The first strike was on the North Fork of Clear Creek near the present-day towns of Black Hawk and Central City; the second was on the South Fork at the future site of Idaho Springs. By summer, a dozen booming, placer-gold camps dotted the foothills just 25 miles west of Denver. Prospectors then panned their way west, making discoveries at Breckenridge, Alma, Tarryall, and Fairplay. By autumn, they had struck gold at California Gulch near today’s Leadville. In just five years, California Gulch, the richest strike of the entire Pikes Peak rush, yielded 300,000 troy ounces of gold worth nearly $5 million.
By 1870, when the rich discovery gravels had been largely depleted, the fifty-niners had panned and sluiced 1.3 million troy ounces of gold worth $25 million. In the process, they settled a wilderness, created a territory, and set the stage for far richer gold strikes. The search for gold has enriched Colorado’s history with wonderful tales of sudden wealth and, in some cases, of the heartbreaking loss of wealth.
Colorado’s Early Mining Legends
In 1878, Breckenridge miner Harry Farncomb found a rich, eluvial gold deposit in intricately twisted wires and delicate leaves. Farncomb quietly mined his find alone while buying the adjacent properties. Two years later, he revealed his discovery by depositing hundreds of troy ounces of beautiful, crystallized gold in a Denver bank, then sold his property, now known as Farncomb Hill, for a fortune.
In 1887, two miners leased a section of Farncomb Hill and recovered a 10-pound mass of crystallized gold. Named “Tom’s Baby,” it is still the largest single piece of gold ever found in Colorado. Farncomb Hill’s crystallized gold had a profound effect on the collecting and value of gold specimens. Because of its rarity and beautiful shapes, the specimen value of Farncomb Hill gold far exceeded its bullion value. In 1900, one of the founding gifts to the Denver Museum of Natural History (now the Denver Museum of Nature & Science) was a spectacular, 600-piece collection of gold from Farncomb Hill.

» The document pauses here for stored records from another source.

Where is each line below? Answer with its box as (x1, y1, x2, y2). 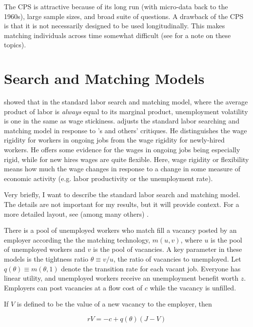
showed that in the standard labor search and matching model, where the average (4, 97, 248, 107)
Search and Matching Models (4, 68, 205, 88)
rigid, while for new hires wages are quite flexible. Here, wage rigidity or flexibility (4, 154, 249, 164)
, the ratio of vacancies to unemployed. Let (113, 254, 241, 264)
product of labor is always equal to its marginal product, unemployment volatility (4, 106, 248, 116)
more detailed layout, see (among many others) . (4, 208, 149, 219)
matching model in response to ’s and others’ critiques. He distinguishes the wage (4, 125, 247, 135)
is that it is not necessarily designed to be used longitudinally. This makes (4, 20, 225, 31)
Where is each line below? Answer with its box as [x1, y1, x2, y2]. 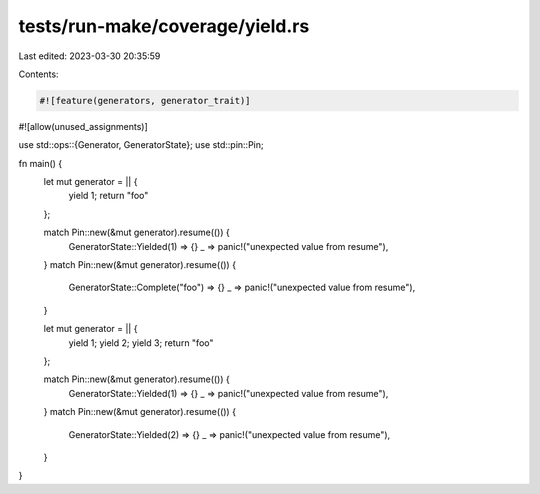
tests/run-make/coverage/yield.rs [18, 15, 310, 37]
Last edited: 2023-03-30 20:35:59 [18, 50, 161, 62]
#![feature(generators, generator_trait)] [39, 95, 251, 106]
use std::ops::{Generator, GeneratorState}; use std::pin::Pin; [18, 139, 264, 151]
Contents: [18, 68, 59, 80]
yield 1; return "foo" [68, 190, 149, 202]
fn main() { [18, 157, 63, 169]
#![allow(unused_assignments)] [18, 120, 149, 132]

In southwestern Colorado’s San Juan Mountains, gold mining was delayed because of both Ute hostility and the lack of rich, easily mined placer deposits. Nevertheless, prospectors eventually found many lode deposits and, by the 1880s, camps like Telluride, Silverton, and Ouray had dozens of underground gold-silver-lead mines. The greatest rags-to-riches story in the San Juan Mountains was that of Thomas Walsh. Unlike most prospectors, Walsh did not search for new mineral deposits; instead, he assayed samples collected at abandoned mines. In 1896, he found gold-laced quartz in a mine dump near Ouray and traced it to an exposed vein that previous miners had somehow overlooked. That three-foot-wide vein contained 150 troy ounces of gold per ton.
Walsh bought the abandoned mine for a pittance. Then, backed by his phenomenal assay reports and uncontested ownership of the mine, he borrowed development capital. In just five years, his Camp Bird Mine, the richest American gold mine ever owned by a single individual, had yielded 200,000 troy ounces of gold and a clear profit of $2.4 million. Walsh then sold out for $6 million in cash, stock, and future royalties. His daughter Evalyn, the heiress to the Camp Bird fortune, later gained international notoriety as a socialite who purchased the Hope Diamond.